What the task asks: Provide only the number of lines in the data below that contain the word "automated".

Exercise material:
────────────────
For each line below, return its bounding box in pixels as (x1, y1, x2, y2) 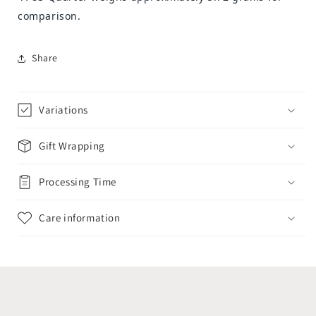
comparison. (18, 8, 81, 23)
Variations (39, 102, 88, 116)
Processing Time (39, 174, 116, 188)
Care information (39, 210, 121, 224)
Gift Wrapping (39, 138, 105, 152)
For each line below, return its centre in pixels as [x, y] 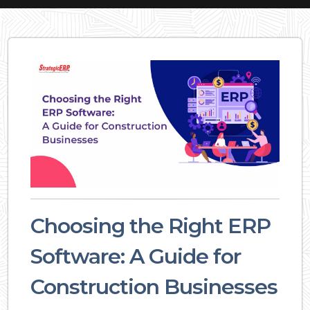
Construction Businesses [154, 286]
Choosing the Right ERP [151, 226]
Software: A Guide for [136, 256]
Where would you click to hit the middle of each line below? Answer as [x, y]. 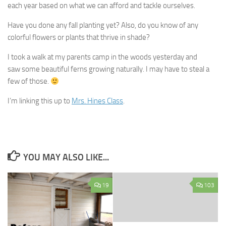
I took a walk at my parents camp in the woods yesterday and [102, 57]
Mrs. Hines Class [97, 101]
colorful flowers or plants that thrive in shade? [79, 38]
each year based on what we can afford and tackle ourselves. [101, 6]
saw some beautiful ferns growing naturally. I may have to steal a [108, 69]
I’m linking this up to [40, 101]
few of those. [29, 81]
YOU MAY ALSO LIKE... [66, 158]
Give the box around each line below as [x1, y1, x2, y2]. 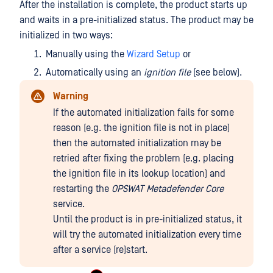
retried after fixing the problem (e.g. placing [53, 153, 234, 164]
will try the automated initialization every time [53, 229, 241, 240]
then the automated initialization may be [53, 138, 221, 149]
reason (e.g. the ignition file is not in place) [53, 122, 230, 133]
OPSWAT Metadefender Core [112, 183, 224, 194]
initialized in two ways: [19, 30, 113, 41]
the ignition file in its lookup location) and [53, 168, 225, 179]
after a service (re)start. [53, 244, 147, 255]
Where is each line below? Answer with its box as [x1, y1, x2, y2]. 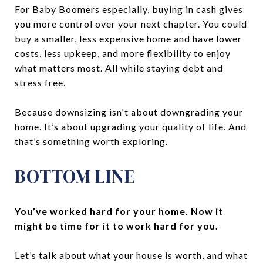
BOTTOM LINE [15, 163, 136, 190]
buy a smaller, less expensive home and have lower [15, 33, 242, 45]
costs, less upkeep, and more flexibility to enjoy [15, 48, 231, 59]
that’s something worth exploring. [15, 136, 168, 147]
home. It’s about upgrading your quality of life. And [15, 121, 247, 133]
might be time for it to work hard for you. [15, 220, 218, 232]
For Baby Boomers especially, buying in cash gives [15, 4, 243, 15]
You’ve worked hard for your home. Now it [15, 205, 223, 217]
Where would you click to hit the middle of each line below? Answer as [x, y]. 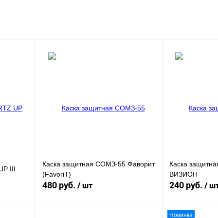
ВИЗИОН [183, 174]
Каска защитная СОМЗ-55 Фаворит [99, 164]
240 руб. [187, 185]
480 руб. [60, 185]
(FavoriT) [57, 174]
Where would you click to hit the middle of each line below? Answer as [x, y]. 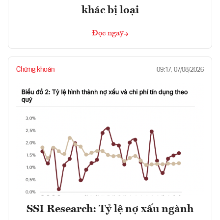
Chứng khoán [35, 70]
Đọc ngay [108, 34]
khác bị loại [110, 11]
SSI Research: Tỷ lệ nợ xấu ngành [110, 209]
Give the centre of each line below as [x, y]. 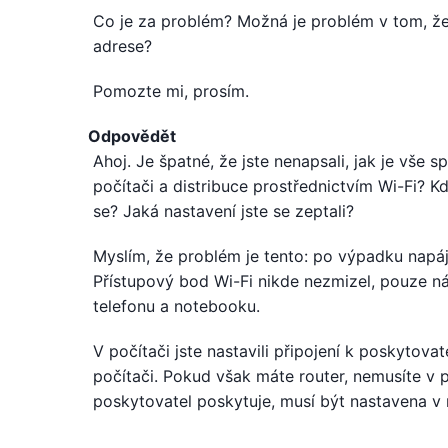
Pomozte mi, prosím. [171, 91]
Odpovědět [132, 136]
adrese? [122, 46]
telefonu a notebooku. [176, 306]
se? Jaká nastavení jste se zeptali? [223, 211]
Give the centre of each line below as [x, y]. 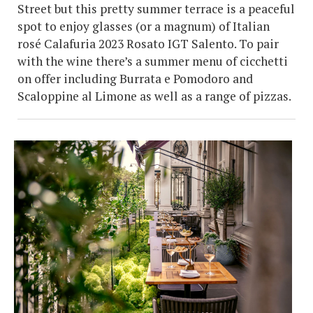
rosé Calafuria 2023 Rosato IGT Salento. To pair [148, 44]
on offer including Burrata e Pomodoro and [135, 79]
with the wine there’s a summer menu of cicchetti [153, 61]
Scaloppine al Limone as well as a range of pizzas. [154, 96]
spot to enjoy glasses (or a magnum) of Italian [144, 27]
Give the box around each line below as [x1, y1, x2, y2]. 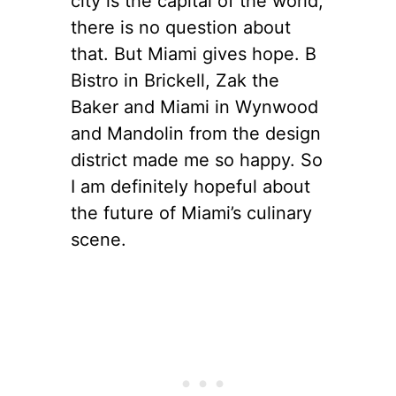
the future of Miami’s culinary [71, 202, 312, 224]
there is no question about [71, 16, 291, 38]
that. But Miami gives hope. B [71, 42, 316, 65]
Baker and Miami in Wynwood [71, 95, 318, 118]
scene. [71, 228, 126, 250]
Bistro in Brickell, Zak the [71, 69, 279, 91]
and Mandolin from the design [71, 122, 321, 144]
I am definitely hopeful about [71, 175, 310, 197]
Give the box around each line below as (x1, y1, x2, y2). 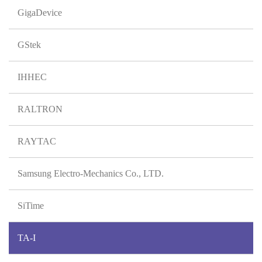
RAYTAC (18, 136, 56, 146)
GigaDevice (18, 8, 62, 18)
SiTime (18, 201, 44, 211)
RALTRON (18, 104, 63, 114)
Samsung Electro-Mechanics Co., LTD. (18, 168, 164, 178)
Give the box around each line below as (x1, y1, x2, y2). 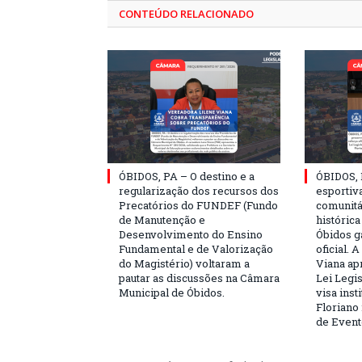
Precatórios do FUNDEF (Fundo (119, 198, 278, 213)
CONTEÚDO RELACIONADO (119, 6, 254, 22)
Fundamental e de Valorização (119, 242, 273, 257)
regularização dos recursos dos (119, 183, 279, 199)
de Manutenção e (119, 213, 205, 228)
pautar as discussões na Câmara (119, 271, 280, 286)
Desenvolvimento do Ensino (119, 227, 263, 242)
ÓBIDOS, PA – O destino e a (119, 169, 255, 184)
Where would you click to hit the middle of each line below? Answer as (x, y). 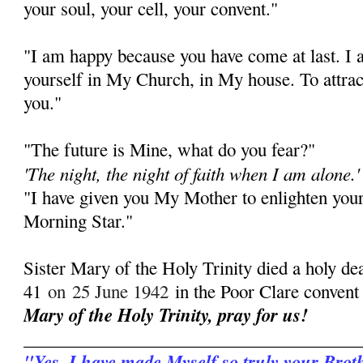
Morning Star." (79, 221)
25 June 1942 (121, 291)
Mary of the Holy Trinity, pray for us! (166, 315)
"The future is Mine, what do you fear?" (170, 149)
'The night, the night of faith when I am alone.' (192, 173)
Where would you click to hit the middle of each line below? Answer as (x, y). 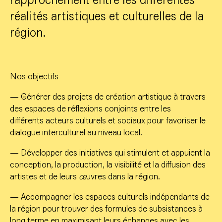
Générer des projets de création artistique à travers (112, 97)
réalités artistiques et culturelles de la (107, 17)
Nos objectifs (34, 77)
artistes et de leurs (44, 177)
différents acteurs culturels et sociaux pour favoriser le (108, 121)
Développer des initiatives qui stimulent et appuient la (114, 153)
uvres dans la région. (123, 177)
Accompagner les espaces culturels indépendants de (114, 197)
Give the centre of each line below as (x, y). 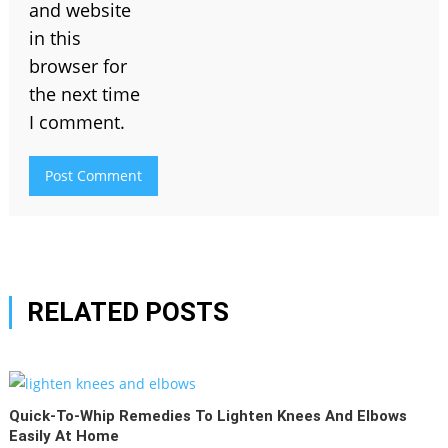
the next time (84, 93)
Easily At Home (64, 435)
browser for (77, 65)
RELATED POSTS (127, 311)
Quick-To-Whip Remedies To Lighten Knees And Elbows (208, 415)
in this (54, 37)
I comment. (76, 121)
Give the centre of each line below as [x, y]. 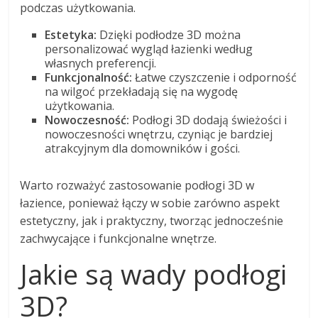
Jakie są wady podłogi [154, 274]
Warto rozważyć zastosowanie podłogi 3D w [137, 185]
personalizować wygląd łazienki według [149, 49]
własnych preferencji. [101, 63]
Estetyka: [71, 34]
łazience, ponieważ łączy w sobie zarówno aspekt [150, 203]
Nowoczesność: [87, 120]
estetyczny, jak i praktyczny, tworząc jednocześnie [152, 220]
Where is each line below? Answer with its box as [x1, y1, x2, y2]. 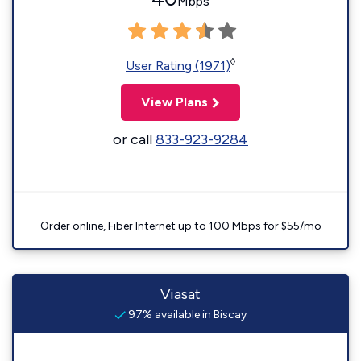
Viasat [160, 285, 201, 303]
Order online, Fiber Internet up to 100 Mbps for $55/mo [39, 219, 322, 233]
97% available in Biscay [126, 308, 247, 322]
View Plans [141, 94, 208, 110]
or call [113, 131, 156, 148]
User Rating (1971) [126, 58, 230, 73]
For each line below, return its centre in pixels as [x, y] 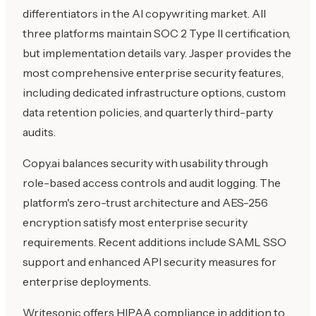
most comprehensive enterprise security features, [153, 72]
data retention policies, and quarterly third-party [148, 112]
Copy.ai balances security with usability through [145, 163]
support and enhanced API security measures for [150, 261]
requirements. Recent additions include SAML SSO [154, 242]
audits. [39, 132]
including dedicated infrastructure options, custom [154, 92]
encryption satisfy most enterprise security [135, 222]
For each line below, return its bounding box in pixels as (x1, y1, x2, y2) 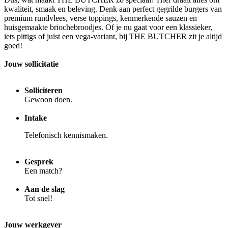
────────────────
Exercise output: 2